A common sentiment from hiring managers is that where they previously needed ten engineers, they now only need “two skilled engineers and one of these LLM-based agents,” which can be just as productive, said Nenad Medvidović, a computer science professor at the University of Southern California.
“We don’t need the junior developers anymore,” said Amr Awadallah, CEO of Vectara, a Palo Alto-based AI startup. “The AI now can code better than the average junior developer that comes out of the best schools out there.”
To be sure, AI is still a long way from causing the extinction of software engineers. As AI handles structured, repetitive tasks, human engineers’ jobs are shifting toward oversight.
Today’s AIs are powerful but “jagged,” meaning they can excel at certain math problems yet still fail basic logic tests and aren’t consistent. One study found that AI tools made experienced developers 19% slower at work, as they spent more time reviewing code and fixing errors.
Students should focus on learning how to manage and check the work of AI as well as getting experience working with it, said John David N. Dionisio, a computer science professor at LMU.
Stanford students say they are arriving at the job market and finding a split in the road; capable AI engineers can find jobs, but basic, old-school computer science jobs are disappearing.
As they hit this surprise speed bump, some students are lowering their standards and joining companies they wouldn’t have considered before. Some are creating their own startups. A large group of frustrated grads are deciding to continue their studies to beef up their resumes and add more skills needed to compete with AI.

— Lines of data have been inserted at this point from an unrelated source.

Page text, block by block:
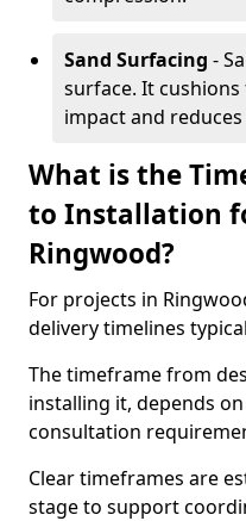
Sand Surfacing -
surface. It
impact and
What is the
to Installation
Ringwood?
For projects in
delivery timelines
The timeframe from
installing it, depends
consultation
Clear timeframes are
stage to support

“If you look at the enrollment numbers in the past two years, they’ve skyrocketed for people wanting to do a fifth-year master’s,” the Stanford graduate said. “It’s a whole other year, a whole other cycle to do recruiting. I would say, half of my friends are still on campus doing their fifth-year master’s.”
After four months of searching, LMU graduate Akgul finally landed a technical lead job at a software consultancy in Los Angeles. At her new job, she uses AI coding tools, but she feels like she has to do the work of three developers.
Universities and students will have to rethink their curricula and majors to ensure that their four years of study prepare them for a world with AI.
“That’s been a dramatic reversal from three years ago, when all of my undergraduate mentees found great jobs at the companies around us,” Stanford’s Liphardt said. “That has changed.”